A claim which is not denied within 90 days of the date the employee files the claim form is presumed compensable. Failing to give the employee a blank claim form in a timely fashion may mean the 90 days will begin to run before the date the employee files, according to some WCAB rulings.

If the injury is presumed compensable, it can only be disputed by evidence discovered after the 90-day period.

Some decisions have interpreted this to allow only evidence which could not have been discovered within the 90 days.

The employer must tell the carrier in writing whenever there is "actual knowledge" of facts tending to disprove any part of the claim. The employer should not assume that the carrier will somehow have the same information. If, for example, the employer learns that an employee claiming temporary disability has returned to work elsewhere, it is the employer's job to get that evidence to the carrier, as soon as possible, in writing.

When the employer thinks that no compensation is payable, additional rights can be invoked by writing the WCAB and the carrier. The carrier would then have to notify the employer, not less than 15 days before WCAB action, of a hearing at which a Compromise & Release or stipulation is to be approved. Without notice of a hearing, the board can still approve the settlement, but can also order payment of reasonable expenses including attorneys fees, costs and other sanctions. (Labor Code Section 5813)

The board can later determine whether or not compensation was payable.

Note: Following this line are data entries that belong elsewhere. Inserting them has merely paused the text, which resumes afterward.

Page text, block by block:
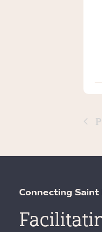
Connecting Saint
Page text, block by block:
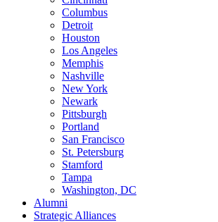
Columbus
Detroit
Houston
Los Angeles
Memphis
Nashville
New York
Newark
Pittsburgh
Portland
San Francisco
St. Petersburg
Stamford
Tampa
Washington, DC
Alumni
Strategic Alliances
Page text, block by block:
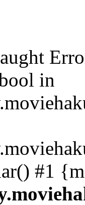
in
#1
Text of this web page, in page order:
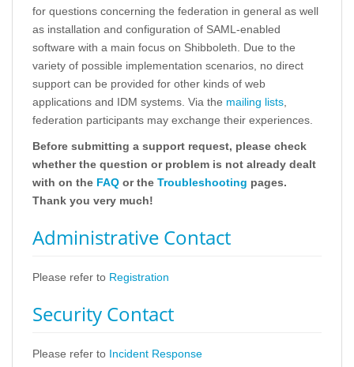
for questions concerning the federation in general as well
as installation and configuration of SAML-enabled
software with a main focus on Shibboleth. Due to the
variety of possible implementation scenarios, no direct
support can be provided for other kinds of web
applications and IDM systems. Via the mailing lists
federation participants may exchange their experiences.
Before submitting a support request, please check
whether the question or problem is not already dealt
with on the FAQ or the Troubleshooting pages.
Thank you very much!
Administrative Contact
Please refer to Registration
Security Contact
Please refer to Incident Response
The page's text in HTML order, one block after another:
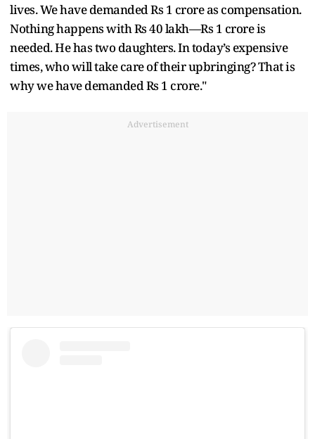
lives. We have demanded Rs 1 crore as compensation.
Nothing happens with Rs 40 lakh—Rs 1 crore is
needed. He has two daughters. In today’s expensive
times, who will take care of their upbringing? That is
why we have demanded Rs 1 crore."
Advertisement
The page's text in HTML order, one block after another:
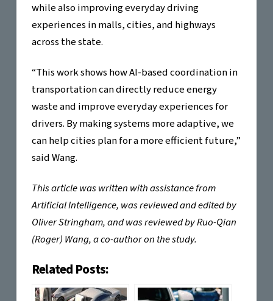
while also improving everyday driving
experiences in malls, cities, and highways
across the state.
“This work shows how AI-based coordination in
transportation can directly reduce energy
waste and improve everyday experiences for
drivers. By making systems more adaptive, we
can help cities plan for a more efficient future,”
said Wang.
This article was written with assistance from
Artificial Intelligence, was reviewed and edited by
Oliver Stringham, and was reviewed by Ruo-Qian
(Roger) Wang, a co-author on the study.
Related Posts:
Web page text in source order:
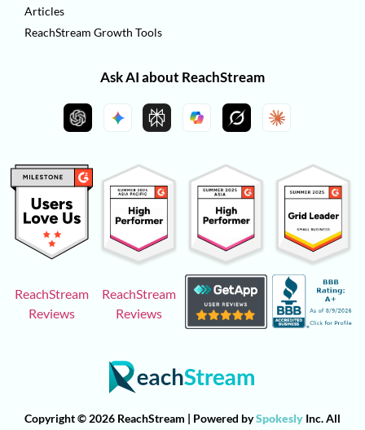
Articles
ReachStream Growth Tools
Ask AI about ReachStream
ReachStream
Reviews
ReachStream
Reviews
Copyright © 2026 ReachStream | Powered bySpokesly Inc. All
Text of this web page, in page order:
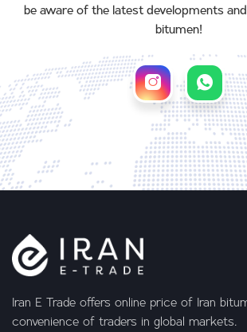
be aware of the latest developments
bitumen!
Iran E Trade offers online price of Iran
convenience of traders in global markets.

If the judge decides that payment of compensation was not appropriate, the carrier would have to reimburse the employer for any premium paid solely because of the inclusion of the payments in calculation of the employer's experience modification.

If the claim has not been rejected, the injured worker cannot get a comprehensive medical/legal evaluation within the first 60 days of notifying the employer. A treating doctor's report is admissible on all issues. (Labor Code Sections 4621(b), 6409, 6412)

The employer must give his employees the chance to designate a treating physician by posting a notice and notifying all new employees of their rights. Without meeting the notice requirements, an employee is automatically permitted to be treated by his or her personal physician. (Labor Code Sections 3550, 3551)

After the injury, the employer takes control of treatment by making a timely offer of treatment (if the employee has not pre-designated a doctor). (Labor Code Section 4600)

Medical control remains with the employer 30 days after the date of the injury, a period extended up to 365 days depending on the provision of group health care. (Labor CodeSection 4600.3)

Once the employer takes medical control, it is important to place that responsibility in the hands of a top-flight physician. Treatment that is medically sound and caring satisfies the employee's need, minimizes disability and expense, and is likely to have greater influence as evidence.


Chris Ellen Willmon is a partner with Hanna, Brophy, MacLean, McAleer & Jensen in San Bernardino and a certified specialist in workers' compensation law.